• _ASSIGNMENT_
The required output is the exact run of lines in the listing below from the line holding "more prone to binge drinking in the summer." through the line holding "everything.", with no pictures.
<<<<
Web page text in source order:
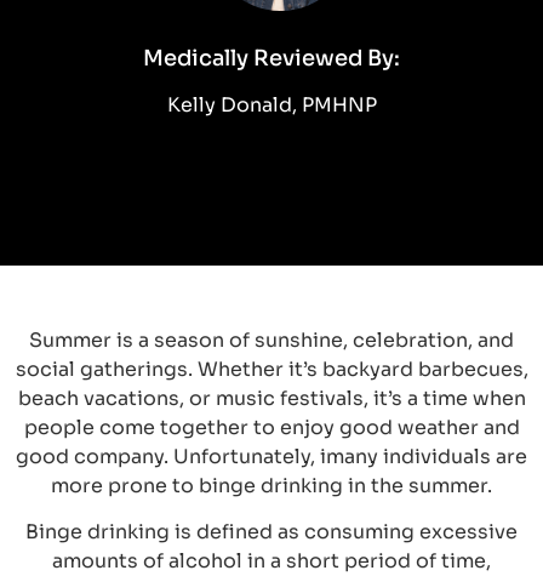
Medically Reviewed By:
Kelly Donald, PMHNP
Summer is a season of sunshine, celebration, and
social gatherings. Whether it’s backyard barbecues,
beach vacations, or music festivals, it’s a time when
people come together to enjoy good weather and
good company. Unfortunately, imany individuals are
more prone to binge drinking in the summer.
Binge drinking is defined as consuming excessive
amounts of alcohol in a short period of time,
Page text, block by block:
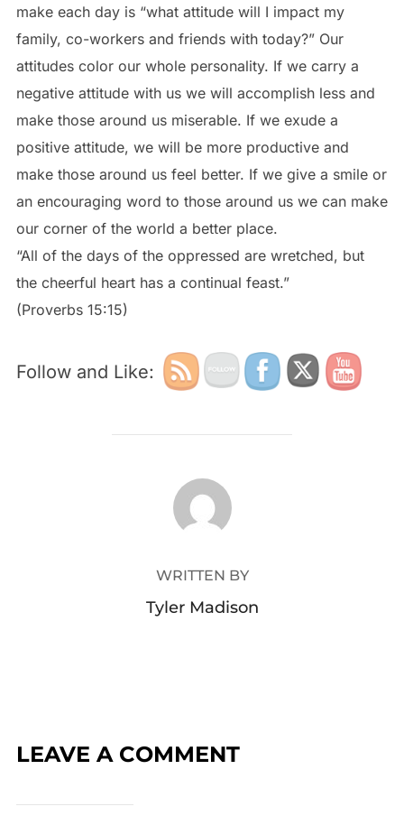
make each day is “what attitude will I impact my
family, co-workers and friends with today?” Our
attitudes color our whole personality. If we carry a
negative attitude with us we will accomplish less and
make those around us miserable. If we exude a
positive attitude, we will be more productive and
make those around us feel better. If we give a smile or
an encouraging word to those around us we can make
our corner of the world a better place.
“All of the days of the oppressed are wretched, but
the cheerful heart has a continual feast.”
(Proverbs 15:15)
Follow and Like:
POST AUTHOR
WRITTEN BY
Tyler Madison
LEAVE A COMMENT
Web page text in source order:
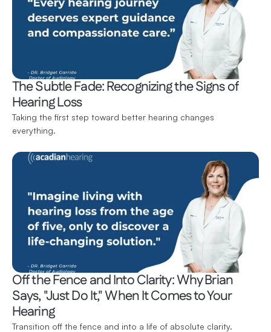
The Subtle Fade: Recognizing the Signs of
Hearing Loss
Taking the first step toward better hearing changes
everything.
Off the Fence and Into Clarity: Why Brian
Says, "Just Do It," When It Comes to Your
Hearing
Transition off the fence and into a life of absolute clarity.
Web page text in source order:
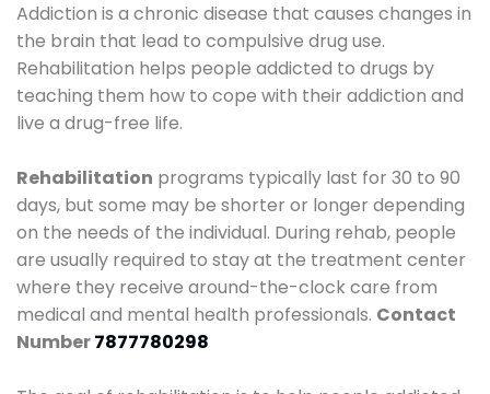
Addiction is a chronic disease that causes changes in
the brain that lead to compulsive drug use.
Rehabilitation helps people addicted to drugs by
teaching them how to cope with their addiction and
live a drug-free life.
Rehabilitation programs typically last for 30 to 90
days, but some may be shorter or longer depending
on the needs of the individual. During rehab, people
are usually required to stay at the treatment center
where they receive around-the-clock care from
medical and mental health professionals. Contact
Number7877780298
>>>>
• _TASK SOLUTION_
more prone to binge drinking in the summer.
Binge drinking is defined as consuming excessive
amounts of alcohol in a short period of time,
Page text, block by block:
make each day is “what attitude will I impact my
family, co-workers and friends with today?” Our
attitudes color our whole personality. If we carry a
negative attitude with us we will accomplish less and
make those around us miserable. If we exude a
positive attitude, we will be more productive and
make those around us feel better. If we give a smile or
an encouraging word to those around us we can make
our corner of the world a better place.
“All of the days of the oppressed are wretched, but
the cheerful heart has a continual feast.”
(Proverbs 15:15)
Follow and Like:
POST AUTHOR
WRITTEN BY
Tyler Madison
LEAVE A COMMENT
Web page text in source order:
The Subtle Fade: Recognizing the Signs of
Hearing Loss
Taking the first step toward better hearing changes
everything.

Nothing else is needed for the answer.